Here are the steps to perform a hex bar deadlift:

  1. Start by standing in the center of the hexagonal frame, with your feet shoulder-width apart.
  2. Bend down and grip the handles on the sides of the hex bar, keeping your palms facing inwards towards your body.
  3. Keep your back straight and your chest up, and engage your core muscles.
  4. Push through your heels and lift the bar off the ground, standing up straight. Keep the bar close to your body throughout the lift.
  5. Pause briefly at the top of the lift, then slowly lower the bar back down to the ground, keeping your back straight and your core engaged.
  6. Repeat for the desired number of repetitions.

Some additional tips to keep in mind:

  • Warm up before attempting heavy lifts and start with lighter weights to perfect your form.
  • Keep your shoulders back and your chest up throughout the lift to maintain proper form.
  • Make sure your feet are flat on the ground and evenly spaced under the bar for stability.
  • Breathe in as you lower the bar to the ground and exhale as you lift it back up.

If you are new to hex bar deadlifts or strength training in general, consider working with a qualified trainer to ensure proper form and avoid injury.

How to do a barbell deadlift

Here are the steps to perform a barbell deadlift:

  1. Stand with your feet hip-width apart, with the barbell on the floor in front of you. Your shins should be close to the barbell.
  2. Bend down and grip the barbell with your hands shoulder-width apart, with an overhand or mixed grip. Your palms should be facing down, with your fingers wrapped around the bar.
  3. Keep your back straight, your chest up, and engage your core muscles.
  4. Push through your heels and lift the bar off the ground, standing up straight. Keep the bar close to your body throughout the lift.
  5. Pause briefly at the top of the lift, then slowly lower the bar back down to the ground, keeping your back straight and your core engaged.
  6. Repeat for the desired number of repetitions.

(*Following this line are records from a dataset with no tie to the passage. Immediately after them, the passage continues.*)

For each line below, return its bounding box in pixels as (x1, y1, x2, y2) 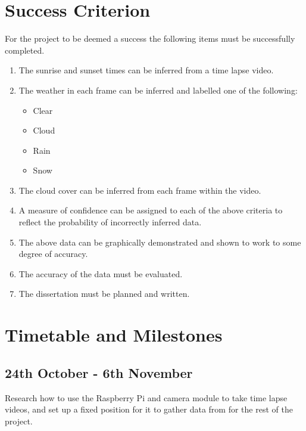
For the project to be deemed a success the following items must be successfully (5, 32, 295, 45)
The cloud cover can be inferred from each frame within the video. (18, 184, 261, 196)
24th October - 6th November (5, 363, 193, 382)
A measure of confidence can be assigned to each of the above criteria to (18, 204, 283, 216)
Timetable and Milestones (5, 323, 223, 347)
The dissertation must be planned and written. (18, 287, 190, 300)
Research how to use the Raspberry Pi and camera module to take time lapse (5, 391, 288, 404)
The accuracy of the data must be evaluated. (18, 267, 183, 280)
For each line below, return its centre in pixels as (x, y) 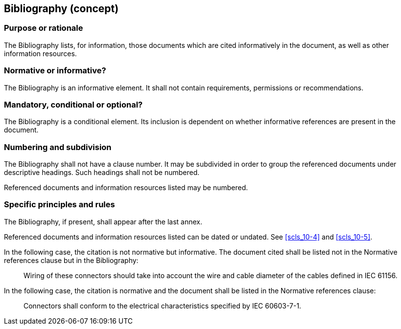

Some additional tips to keep in mind:

  • Warm up before attempting heavy lifts and start with lighter weights to perfect your form.
  • Keep your shoulders back and your chest up throughout the lift to maintain proper form.
  • Make sure your feet are flat on the ground and evenly spaced under the bar for stability.
  • Breathe in as you lower the bar to the ground and exhale as you lift it back up.

If you are new to barbell deadlifts or strength training in general, consider working with a qualified trainer to ensure proper form and avoid injury.

What muscles does hex deadlift and barbell deadlift work?

Both the hex bar deadlift and the barbell deadlift are compound exercises that work several major muscle groups. Here are the muscles that are primarily targeted during each exercise:

Hex bar deadlift:

  • Glutes: The glutes, or buttocks muscles, are the primary muscles targeted during the hex bar deadlift.
  • Hamstrings: The hamstrings, which are the muscles on the back of the thighs, are also heavily engaged during the hex bar deadlift.
  • Quadriceps: The quadriceps, or the muscles on the front of the thighs, are also worked during the hex bar deadlift.
  • Lower back: The muscles in the lower back, including the erector spinae, are also engaged during the hex bar deadlift.

Barbell deadlift:

Lower back: The muscles in the lower back, including the erector spinae, are the primary muscles targeted during the barbell deadlift.

  • Glutes: The glutes are also heavily engaged during the barbell deadlift.
  • Hamstrings: The hamstrings are also worked during the barbell deadlift.
  • Quadriceps: The quadriceps are also engaged during the barbell deadlift.
  • Core: The muscles of the core, including the rectus abdominis and the obliques, are also activated during the barbell deadlift to maintain proper form and stability.